Rebecca is now co-founder and board member of a newly-formed 501 (c) (3), Hope After Rape Conception, whose mission is to assist rape survivor mothers and their children, by seeking to ensure that they are protected by law from the rapist having any parental rights. They plan to post model guidelines for States so that rape survivor mothers will not be cut off from receiving state aid, since federal and state laws require that a mother cooperate with local child support enforcement by naming the father. This can quite naturally cause difficulty to rape victims who might be unable to do so, or are simply apprehensive about naming him because it could open the door for him to know about their child, and be able to exercise parental rights. Part of the board member's plans will be to craft model guidelines ... part of which will require the difficult task of recommending standards for states to set determinations on whether a claim of rape is actually "legitimate". Ooooops! Did we really use that term?

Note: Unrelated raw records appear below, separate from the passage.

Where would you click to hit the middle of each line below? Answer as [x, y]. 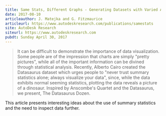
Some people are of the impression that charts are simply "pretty [83, 56]
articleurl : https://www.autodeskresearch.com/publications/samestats [79, 23]
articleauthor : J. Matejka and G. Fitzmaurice [54, 19]
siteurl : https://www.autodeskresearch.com [51, 33]
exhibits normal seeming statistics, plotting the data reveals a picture [87, 82]
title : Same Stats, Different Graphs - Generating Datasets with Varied [82, 10]
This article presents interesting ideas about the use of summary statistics [81, 103]
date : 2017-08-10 [23, 14]

And let's take another look at the "rape incest" exception, by reviewing a few statistics. Here are excerpts from a letter composed by Illinois Citizens for Life - "Dear Legislator", "A recent study found that of "192 women who had become pregnant through sexual assault, 164 had been victims of rape, while 28 were victims of incest. Of those 69% victims, 29 % had abortions, and 1.5% had miscarriages. Out of the 56 women who had abortions, 88% of those women "explicitly regretted their abortions and stated that it had been the wrong solution to their pregnancies." Of the letters and testimonies from the 133 women who carried to term, over 80% explicitly expressed happiness that they had chosen to give birth to their child. One major study found that 75 to 85 % of women pregnant from rape chose against abortion. That study's author, Dr. Sandra Mahkorn, "Pregnancy and Sexual Assault" The Psychological Aspects of abortion - 1979) stated: "This evidence alone should cause people to pause and reflect on the presumption that abortion is wanted or even best for sexual assault victims."
As to the Congressman's other ill-fated remark, that "women's bodies have a way of shutting down from the trauma of rape and rarely become pregnant, " Mr. Akin was in his own clumsy way simply saying what medicine has known for decades, that pregnancy from rape is rare, with statistics on rape induced pregnancy ranging from less than 1% to 5%. And there actually have been studies which suggest that psychic trauma can actually stop ovulation. In Dr. & Mrs. Willke's book, Abortion Questions & Answers - Love them both, (page 261) they write: "Finally, we must factor in one of the most important reasons why a rape victim rarely gets pregnant, and this is psychic trauma. Every woman is aware that stress and emotional factors can alter her menstrual cycle ... There's no greater emotional trauma that can be experienced by a woman than an assault rape. This can radically upset her possibility of ovulation."
So what is really at issue here? Is it the Congressman's use of words? Or is it the pro-abortion crowd jumping on anything they can find to try and justify what cannot be justified.